## ABOUT THIS TASK
Up to and including the line containing "Users of Gramine [64, 18]", set down each line of the entries below exactly, starting from the first, and leave out the rest.

(Extracted records)
Start of Block

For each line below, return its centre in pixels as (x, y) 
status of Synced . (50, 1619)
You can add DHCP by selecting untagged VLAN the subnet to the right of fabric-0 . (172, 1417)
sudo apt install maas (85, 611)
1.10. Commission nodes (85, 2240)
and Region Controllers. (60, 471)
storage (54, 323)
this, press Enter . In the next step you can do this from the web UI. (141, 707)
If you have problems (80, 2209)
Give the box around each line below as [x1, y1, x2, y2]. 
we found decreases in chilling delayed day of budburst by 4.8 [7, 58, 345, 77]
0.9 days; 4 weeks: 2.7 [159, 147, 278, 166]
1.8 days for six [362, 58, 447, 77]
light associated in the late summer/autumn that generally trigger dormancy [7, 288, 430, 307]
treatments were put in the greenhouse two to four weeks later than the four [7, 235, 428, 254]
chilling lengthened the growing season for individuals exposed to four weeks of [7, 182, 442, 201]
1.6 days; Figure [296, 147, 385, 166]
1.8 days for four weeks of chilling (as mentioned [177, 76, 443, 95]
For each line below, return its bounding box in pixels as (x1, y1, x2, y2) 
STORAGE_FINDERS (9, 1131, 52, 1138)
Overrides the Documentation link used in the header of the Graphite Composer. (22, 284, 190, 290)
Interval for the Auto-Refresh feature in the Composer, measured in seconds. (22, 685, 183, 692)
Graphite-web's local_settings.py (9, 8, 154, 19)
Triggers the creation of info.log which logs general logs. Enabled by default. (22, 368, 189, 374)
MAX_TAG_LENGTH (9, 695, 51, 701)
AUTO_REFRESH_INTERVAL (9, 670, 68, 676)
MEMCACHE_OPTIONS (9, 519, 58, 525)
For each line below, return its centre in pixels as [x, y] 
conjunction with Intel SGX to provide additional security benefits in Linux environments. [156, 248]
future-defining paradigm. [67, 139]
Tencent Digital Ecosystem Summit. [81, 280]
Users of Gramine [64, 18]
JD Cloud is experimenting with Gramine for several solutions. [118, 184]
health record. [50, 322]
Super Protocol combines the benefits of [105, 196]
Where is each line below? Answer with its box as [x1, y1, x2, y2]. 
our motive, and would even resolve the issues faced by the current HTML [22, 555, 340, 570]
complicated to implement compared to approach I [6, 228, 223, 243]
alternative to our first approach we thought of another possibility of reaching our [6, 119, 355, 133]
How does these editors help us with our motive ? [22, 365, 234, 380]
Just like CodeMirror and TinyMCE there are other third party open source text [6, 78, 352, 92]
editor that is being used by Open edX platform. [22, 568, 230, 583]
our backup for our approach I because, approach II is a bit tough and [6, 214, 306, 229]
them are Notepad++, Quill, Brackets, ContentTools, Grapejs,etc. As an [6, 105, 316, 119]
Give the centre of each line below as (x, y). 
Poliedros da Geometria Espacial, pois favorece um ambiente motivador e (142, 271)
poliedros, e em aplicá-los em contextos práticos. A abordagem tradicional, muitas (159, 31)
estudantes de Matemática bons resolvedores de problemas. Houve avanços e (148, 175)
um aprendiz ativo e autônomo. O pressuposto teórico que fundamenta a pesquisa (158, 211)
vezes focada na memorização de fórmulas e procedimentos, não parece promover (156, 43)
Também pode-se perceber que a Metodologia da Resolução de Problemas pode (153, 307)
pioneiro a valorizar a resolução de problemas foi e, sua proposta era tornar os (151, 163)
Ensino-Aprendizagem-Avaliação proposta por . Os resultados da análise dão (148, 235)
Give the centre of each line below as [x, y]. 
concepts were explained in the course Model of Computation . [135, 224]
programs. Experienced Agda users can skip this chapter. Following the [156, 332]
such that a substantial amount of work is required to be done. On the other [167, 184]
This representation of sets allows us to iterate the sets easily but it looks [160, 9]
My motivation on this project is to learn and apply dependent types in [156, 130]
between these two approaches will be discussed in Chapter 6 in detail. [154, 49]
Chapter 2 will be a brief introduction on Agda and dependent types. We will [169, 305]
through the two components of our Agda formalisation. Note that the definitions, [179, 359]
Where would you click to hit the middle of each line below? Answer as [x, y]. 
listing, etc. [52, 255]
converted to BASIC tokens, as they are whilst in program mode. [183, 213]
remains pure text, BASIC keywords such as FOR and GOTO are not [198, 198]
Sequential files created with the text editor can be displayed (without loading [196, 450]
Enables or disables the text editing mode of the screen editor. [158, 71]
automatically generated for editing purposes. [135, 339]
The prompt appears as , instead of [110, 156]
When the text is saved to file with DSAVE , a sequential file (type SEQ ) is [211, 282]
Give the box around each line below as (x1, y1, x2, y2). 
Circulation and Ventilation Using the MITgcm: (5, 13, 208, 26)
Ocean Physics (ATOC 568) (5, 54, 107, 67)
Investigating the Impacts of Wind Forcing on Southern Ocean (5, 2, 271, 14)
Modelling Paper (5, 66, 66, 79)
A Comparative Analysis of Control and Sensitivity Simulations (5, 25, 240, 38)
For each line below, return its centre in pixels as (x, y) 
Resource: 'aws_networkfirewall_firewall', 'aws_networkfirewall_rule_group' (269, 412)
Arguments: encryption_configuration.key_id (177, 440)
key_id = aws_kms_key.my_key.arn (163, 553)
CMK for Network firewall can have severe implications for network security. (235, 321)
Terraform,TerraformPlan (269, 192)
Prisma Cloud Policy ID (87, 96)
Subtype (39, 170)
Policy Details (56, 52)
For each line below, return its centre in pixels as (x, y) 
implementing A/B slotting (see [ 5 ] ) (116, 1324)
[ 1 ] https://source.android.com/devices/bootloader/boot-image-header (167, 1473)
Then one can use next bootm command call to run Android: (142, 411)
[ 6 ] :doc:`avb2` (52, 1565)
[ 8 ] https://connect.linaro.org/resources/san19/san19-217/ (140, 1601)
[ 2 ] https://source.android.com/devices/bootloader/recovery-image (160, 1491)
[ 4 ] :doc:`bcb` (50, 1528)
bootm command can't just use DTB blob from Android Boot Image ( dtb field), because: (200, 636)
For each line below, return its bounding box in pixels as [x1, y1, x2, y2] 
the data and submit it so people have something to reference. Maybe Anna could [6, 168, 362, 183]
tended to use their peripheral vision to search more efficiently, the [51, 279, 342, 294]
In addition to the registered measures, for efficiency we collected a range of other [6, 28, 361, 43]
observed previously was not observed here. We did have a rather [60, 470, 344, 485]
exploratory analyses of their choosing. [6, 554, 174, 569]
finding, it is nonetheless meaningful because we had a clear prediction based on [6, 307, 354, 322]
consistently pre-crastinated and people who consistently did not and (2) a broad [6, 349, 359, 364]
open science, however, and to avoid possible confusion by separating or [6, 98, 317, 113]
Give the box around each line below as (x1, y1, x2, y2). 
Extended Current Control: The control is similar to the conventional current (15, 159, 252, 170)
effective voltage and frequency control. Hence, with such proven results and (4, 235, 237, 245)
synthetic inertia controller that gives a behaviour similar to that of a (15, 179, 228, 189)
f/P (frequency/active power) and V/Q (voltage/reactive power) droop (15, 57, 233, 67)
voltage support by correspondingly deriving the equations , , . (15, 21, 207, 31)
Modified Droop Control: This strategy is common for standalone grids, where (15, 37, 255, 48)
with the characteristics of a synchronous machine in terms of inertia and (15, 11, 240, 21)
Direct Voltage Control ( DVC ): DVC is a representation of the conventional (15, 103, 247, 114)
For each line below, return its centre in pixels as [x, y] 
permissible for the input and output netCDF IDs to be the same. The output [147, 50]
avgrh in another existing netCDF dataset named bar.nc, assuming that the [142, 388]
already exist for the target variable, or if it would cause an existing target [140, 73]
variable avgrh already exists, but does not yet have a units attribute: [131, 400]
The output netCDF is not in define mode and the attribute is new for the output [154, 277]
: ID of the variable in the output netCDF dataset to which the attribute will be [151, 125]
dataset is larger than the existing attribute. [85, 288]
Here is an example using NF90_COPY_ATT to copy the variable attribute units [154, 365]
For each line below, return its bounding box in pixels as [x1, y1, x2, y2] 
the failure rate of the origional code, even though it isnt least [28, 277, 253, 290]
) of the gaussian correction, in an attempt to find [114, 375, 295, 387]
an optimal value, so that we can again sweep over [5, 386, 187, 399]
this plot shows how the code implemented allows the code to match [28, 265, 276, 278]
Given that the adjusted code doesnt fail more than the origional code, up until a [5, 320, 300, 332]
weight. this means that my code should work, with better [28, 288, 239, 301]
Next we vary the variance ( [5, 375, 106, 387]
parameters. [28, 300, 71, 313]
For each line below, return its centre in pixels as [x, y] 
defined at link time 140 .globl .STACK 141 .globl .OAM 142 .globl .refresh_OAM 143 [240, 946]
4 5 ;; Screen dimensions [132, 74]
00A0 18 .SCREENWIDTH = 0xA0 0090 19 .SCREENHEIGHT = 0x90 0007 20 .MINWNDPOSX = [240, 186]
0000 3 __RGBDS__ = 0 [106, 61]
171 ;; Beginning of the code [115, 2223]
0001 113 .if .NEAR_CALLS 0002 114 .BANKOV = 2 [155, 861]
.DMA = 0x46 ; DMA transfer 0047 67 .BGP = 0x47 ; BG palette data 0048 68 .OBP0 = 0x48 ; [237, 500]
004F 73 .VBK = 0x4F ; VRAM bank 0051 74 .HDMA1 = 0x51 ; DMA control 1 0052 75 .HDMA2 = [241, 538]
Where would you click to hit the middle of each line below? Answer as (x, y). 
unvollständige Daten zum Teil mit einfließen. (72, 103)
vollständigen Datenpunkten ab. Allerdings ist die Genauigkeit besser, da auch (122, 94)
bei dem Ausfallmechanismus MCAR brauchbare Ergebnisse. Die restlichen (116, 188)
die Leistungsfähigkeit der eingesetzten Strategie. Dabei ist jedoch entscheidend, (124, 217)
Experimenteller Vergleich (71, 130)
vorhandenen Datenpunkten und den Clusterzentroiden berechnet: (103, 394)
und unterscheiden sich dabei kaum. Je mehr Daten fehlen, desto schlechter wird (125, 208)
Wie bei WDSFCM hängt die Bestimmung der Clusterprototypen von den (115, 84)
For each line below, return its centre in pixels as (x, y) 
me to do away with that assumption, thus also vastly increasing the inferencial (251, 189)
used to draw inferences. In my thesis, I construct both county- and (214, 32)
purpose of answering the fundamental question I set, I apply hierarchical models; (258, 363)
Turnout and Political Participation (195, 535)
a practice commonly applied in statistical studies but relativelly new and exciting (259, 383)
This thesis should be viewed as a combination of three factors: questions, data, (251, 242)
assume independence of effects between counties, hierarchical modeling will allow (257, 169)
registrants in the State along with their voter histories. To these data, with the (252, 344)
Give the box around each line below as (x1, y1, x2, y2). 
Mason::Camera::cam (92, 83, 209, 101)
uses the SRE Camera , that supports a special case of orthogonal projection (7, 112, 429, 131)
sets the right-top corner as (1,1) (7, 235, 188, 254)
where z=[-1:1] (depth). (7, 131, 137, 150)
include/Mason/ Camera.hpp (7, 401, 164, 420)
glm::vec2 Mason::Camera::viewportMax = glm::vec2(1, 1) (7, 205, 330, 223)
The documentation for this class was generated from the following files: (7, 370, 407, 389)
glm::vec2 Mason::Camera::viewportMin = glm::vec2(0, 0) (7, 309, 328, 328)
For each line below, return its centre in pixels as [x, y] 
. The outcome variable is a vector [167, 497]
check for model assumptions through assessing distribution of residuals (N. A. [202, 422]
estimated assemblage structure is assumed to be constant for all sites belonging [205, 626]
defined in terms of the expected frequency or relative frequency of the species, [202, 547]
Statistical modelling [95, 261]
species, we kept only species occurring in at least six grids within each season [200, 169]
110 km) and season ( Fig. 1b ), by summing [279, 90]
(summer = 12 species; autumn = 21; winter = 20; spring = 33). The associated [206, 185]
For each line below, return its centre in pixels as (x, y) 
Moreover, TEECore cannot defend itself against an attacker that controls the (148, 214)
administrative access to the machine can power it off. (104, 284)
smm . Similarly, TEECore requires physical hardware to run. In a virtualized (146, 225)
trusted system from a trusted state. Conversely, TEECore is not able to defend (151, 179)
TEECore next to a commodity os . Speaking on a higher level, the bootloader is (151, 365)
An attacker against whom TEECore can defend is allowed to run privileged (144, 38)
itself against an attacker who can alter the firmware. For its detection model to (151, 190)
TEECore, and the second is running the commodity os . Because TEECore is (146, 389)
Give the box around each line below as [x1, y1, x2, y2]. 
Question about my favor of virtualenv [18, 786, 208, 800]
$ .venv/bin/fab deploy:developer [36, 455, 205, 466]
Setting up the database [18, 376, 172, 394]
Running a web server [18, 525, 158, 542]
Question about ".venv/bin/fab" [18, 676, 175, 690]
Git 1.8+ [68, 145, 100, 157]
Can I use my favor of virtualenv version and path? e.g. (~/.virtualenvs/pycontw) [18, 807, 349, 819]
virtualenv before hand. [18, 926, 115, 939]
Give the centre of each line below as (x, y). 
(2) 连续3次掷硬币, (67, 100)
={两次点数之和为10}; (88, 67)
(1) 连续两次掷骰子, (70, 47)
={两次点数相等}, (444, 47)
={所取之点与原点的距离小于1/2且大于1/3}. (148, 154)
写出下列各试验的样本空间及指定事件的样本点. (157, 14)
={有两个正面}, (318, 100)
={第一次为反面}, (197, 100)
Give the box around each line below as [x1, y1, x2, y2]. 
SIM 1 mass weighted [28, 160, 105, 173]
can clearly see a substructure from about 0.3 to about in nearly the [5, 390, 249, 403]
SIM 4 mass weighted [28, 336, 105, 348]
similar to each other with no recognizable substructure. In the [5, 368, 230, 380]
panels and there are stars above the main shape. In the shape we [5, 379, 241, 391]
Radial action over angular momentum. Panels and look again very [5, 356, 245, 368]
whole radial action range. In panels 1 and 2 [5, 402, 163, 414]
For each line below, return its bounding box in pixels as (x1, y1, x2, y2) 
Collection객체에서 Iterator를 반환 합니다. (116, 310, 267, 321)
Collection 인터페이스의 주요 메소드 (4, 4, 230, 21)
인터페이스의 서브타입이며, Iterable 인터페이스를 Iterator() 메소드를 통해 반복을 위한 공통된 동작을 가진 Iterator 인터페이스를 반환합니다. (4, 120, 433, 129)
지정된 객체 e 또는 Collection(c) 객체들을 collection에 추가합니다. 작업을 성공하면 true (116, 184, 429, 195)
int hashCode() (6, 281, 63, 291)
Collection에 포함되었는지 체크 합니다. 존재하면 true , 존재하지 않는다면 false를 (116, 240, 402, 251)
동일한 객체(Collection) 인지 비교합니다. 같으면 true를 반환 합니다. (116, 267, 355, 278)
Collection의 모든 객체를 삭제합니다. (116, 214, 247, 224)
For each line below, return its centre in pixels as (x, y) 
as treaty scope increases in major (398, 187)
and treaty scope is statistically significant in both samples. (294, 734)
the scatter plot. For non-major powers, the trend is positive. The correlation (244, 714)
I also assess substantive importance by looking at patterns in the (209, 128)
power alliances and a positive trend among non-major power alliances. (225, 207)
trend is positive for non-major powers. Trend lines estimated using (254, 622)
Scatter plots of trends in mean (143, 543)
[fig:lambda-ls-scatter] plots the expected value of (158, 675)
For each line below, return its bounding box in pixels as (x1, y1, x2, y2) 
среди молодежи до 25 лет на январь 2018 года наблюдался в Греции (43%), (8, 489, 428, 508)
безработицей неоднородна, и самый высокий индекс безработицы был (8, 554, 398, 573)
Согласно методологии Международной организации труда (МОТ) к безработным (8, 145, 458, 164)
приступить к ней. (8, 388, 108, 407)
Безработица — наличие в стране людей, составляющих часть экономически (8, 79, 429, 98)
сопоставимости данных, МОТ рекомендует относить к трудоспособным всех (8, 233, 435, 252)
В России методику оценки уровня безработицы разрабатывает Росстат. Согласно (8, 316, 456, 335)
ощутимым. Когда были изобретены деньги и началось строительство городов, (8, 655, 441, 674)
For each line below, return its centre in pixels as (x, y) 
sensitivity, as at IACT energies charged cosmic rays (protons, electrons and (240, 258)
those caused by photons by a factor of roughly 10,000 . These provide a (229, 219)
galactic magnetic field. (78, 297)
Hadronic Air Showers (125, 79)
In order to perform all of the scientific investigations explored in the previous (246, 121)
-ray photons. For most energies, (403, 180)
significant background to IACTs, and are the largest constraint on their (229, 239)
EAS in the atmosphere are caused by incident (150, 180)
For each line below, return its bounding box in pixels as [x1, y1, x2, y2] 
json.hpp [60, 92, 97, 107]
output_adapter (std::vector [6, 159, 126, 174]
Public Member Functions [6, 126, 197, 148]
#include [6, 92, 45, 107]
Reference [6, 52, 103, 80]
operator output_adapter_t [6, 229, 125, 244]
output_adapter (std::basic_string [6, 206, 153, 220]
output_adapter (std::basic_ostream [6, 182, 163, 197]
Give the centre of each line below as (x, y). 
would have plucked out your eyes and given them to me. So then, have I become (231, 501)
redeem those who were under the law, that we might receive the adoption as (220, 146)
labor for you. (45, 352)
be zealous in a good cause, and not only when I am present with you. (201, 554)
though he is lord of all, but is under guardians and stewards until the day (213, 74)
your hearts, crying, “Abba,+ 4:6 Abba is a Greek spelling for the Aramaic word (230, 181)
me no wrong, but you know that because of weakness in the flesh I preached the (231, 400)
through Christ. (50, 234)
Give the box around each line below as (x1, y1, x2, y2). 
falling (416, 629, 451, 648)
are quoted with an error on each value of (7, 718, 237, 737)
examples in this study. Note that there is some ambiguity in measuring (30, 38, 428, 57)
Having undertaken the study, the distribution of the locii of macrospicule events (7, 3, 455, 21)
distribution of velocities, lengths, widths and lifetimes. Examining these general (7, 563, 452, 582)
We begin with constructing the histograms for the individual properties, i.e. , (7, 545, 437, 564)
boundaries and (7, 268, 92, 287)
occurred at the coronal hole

End of Block

## EXPECTED ANSWER
For each line below, return its centre in pixels as (x, y) 
status of Synced . (50, 1619)
You can add DHCP by selecting untagged VLAN the subnet to the right of fabric-0 . (172, 1417)
sudo apt install maas (85, 611)
1.10. Commission nodes (85, 2240)
and Region Controllers. (60, 471)
storage (54, 323)
this, press Enter . In the next step you can do this from the web UI. (141, 707)
If you have problems (80, 2209)
Give the box around each line below as [x1, y1, x2, y2]. 
we found decreases in chilling delayed day of budburst by 4.8 [7, 58, 345, 77]
0.9 days; 4 weeks: 2.7 [159, 147, 278, 166]
1.8 days for six [362, 58, 447, 77]
light associated in the late summer/autumn that generally trigger dormancy [7, 288, 430, 307]
treatments were put in the greenhouse two to four weeks later than the four [7, 235, 428, 254]
chilling lengthened the growing season for individuals exposed to four weeks of [7, 182, 442, 201]
1.6 days; Figure [296, 147, 385, 166]
1.8 days for four weeks of chilling (as mentioned [177, 76, 443, 95]
For each line below, return its bounding box in pixels as (x1, y1, x2, y2) 
STORAGE_FINDERS (9, 1131, 52, 1138)
Overrides the Documentation link used in the header of the Graphite Composer. (22, 284, 190, 290)
Interval for the Auto-Refresh feature in the Composer, measured in seconds. (22, 685, 183, 692)
Graphite-web's local_settings.py (9, 8, 154, 19)
Triggers the creation of info.log which logs general logs. Enabled by default. (22, 368, 189, 374)
MAX_TAG_LENGTH (9, 695, 51, 701)
AUTO_REFRESH_INTERVAL (9, 670, 68, 676)
MEMCACHE_OPTIONS (9, 519, 58, 525)
For each line below, return its centre in pixels as [x, y] 
conjunction with Intel SGX to provide additional security benefits in Linux environments. [156, 248]
future-defining paradigm. [67, 139]
Tencent Digital Ecosystem Summit. [81, 280]
Users of Gramine [64, 18]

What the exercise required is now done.